Recorded data:

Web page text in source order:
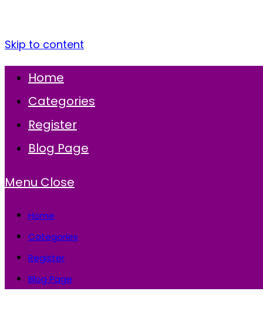
Skip to content
Home
Categories
Register
Blog Page
Menu Close
Home
Categories
Register
Blog Page
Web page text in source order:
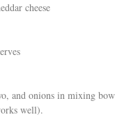
cheese
and onions in mixing
well).
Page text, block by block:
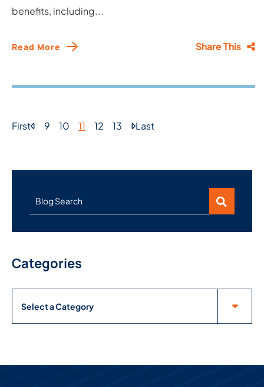
benefits, including...
Read More Share This
First 9 10 11 12 13 Last
Blog Search
Categories
Categories
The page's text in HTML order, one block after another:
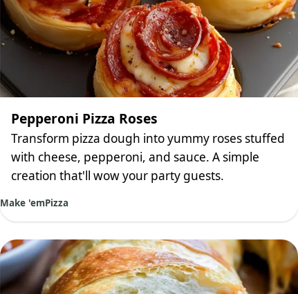
Pepperoni Pizza Roses
Transform pizza dough into yummy roses stuffed
with cheese, pepperoni, and sauce. A simple
creation that'll wow your party guests.
Make 'emPizza
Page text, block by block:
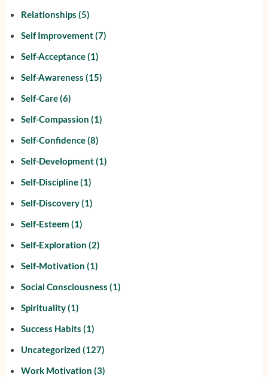
Relationships (5)
Self Improvement(7)
Self-Acceptance(1)
Self-Awareness (15)
Self-Care(6)
Self-Compassion (1)
Self-Confidence(8)
Self-Development(1)
Self-Discipline(1)
Self-Discovery(1)
Self-Esteem (1)
Self-Exploration (2)
Self-Motivation (1)
Social Consciousness (1)
Spirituality(1)
Success Habits (1)
Uncategorized (127)
Work Motivation (3)
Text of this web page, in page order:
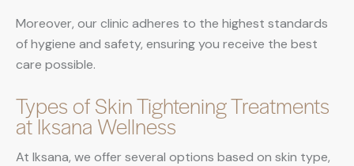
Moreover, our clinic adheres to the highest standards
of hygiene and safety, ensuring you receive the best
care possible.
Types of Skin Tightening Treatments
at Iksana Wellness
At Iksana, we offer several options based on skin type,
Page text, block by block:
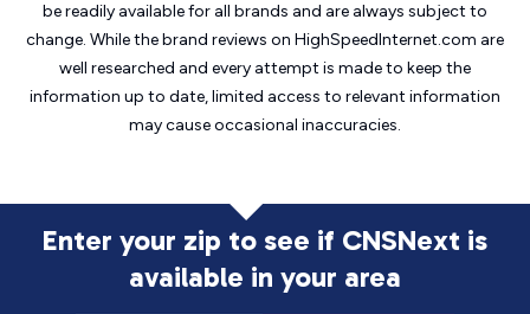
be readily available for all brands and are always subject to
change. While the brand reviews on HighSpeedInternet.com are
well researched and every attempt is made to keep the
information up to date, limited access to relevant information
may causeoccasional inaccuracies.
Enter your zip to see if CNSNext is
available in your area
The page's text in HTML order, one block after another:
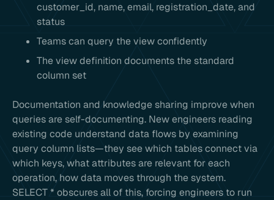
customer_id, name, email, registration_date, and
status
Teams can query the view confidently
The view definition documents the standard
column set
Documentation and knowledge sharing improve when
queries are self-documenting. New engineers reading
existing code understand data flows by examining
query column lists—they see which tables connect via
which keys, what attributes are relevant for each
operation, how data moves through the system.
SELECT * obscures all of this, forcing engineers to run
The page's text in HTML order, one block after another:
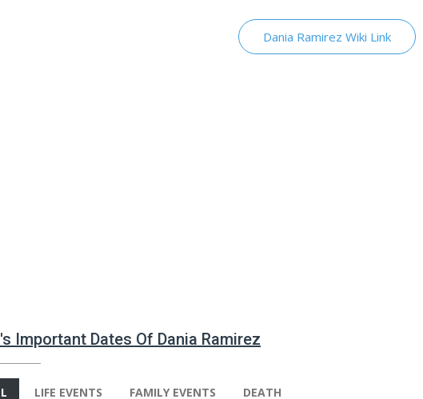
Dania Ramirez Wiki Link
Important Dates Of Dania Ramirez
LIFE EVENTS FAMILY EVENTS DEATH
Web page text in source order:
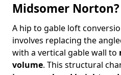
Midsomer Norton?
A hip to gable loft
involves replacing the
with a vertical gable wall to
volume. This structural
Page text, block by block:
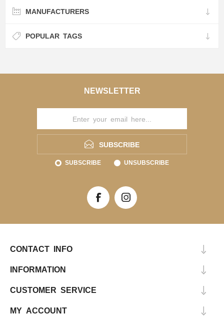
MANUFACTURERS
POPULAR TAGS
NEWSLETTER
SUBSCRIBE
SUBSCRIBE UNSUBSCRIBE
CONTACT INFO
INFORMATION
CUSTOMER SERVICE
MY ACCOUNT

§ REQUIREMENT: Reproduce the lines above letter for letter. The pictures stay behind.

§ ANSWER TO THE EXERCISE:
Web page text in source order:
Skip to content
Home
Categories
Register
Blog Page
Menu Close
Home
Categories
Register
Blog Page
Web page text in source order:
cheese
and onions in mixing
well).
Page text, block by block:
benefits, including...
Read More Share This
First 9 10 11 12 13 Last
Blog Search
Categories
Categories
The page's text in HTML order, one block after another:
Pepperoni Pizza Roses
Transform pizza dough into yummy roses stuffed
with cheese, pepperoni, and sauce. A simple
creation that'll wow your party guests.
Make 'emPizza
Page text, block by block:
Relationships (5)
Self Improvement(7)
Self-Acceptance(1)
Self-Awareness (15)
Self-Care(6)
Self-Compassion (1)
Self-Confidence(8)
Self-Development(1)
Self-Discipline(1)
Self-Discovery(1)
Self-Esteem (1)
Self-Exploration (2)
Self-Motivation (1)
Social Consciousness (1)
Spirituality(1)
Success Habits (1)
Uncategorized (127)
Work Motivation (3)
Text of this web page, in page order:
Moreover, our clinic adheres to the highest standards
of hygiene and safety, ensuring you receive the best
care possible.
Types of Skin Tightening Treatments
at Iksana Wellness
At Iksana, we offer several options based on skin type,
Page text, block by block:
be readily available for all brands and are always subject to
change. While the brand reviews on HighSpeedInternet.com are
well researched and every attempt is made to keep the
information up to date, limited access to relevant information
may causeoccasional inaccuracies.
Enter your zip to see if CNSNext is
available in your area
The page's text in HTML order, one block after another:
customer_id, name, email, registration_date, and
status
Teams can query the view confidently
The view definition documents the standard
column set
Documentation and knowledge sharing improve when
queries are self-documenting. New engineers reading
existing code understand data flows by examining
query column lists—they see which tables connect via
which keys, what attributes are relevant for each
operation, how data moves through the system.
SELECT * obscures all of this, forcing engineers to run
The page's text in HTML order, one block after another:
Dania Ramirez Wiki Link
Important Dates Of Dania Ramirez
LIFE EVENTS FAMILY EVENTS DEATH
Web page text in source order:
Midsomer Norton?
A hip to gable loft
involves replacing the
with a vertical gable wall to
volume. This structural
Page text, block by block:
MANUFACTURERS
POPULAR TAGS
NEWSLETTER
SUBSCRIBE
SUBSCRIBE UNSUBSCRIBE
CONTACT INFO
INFORMATION
CUSTOMER SERVICE
MY ACCOUNT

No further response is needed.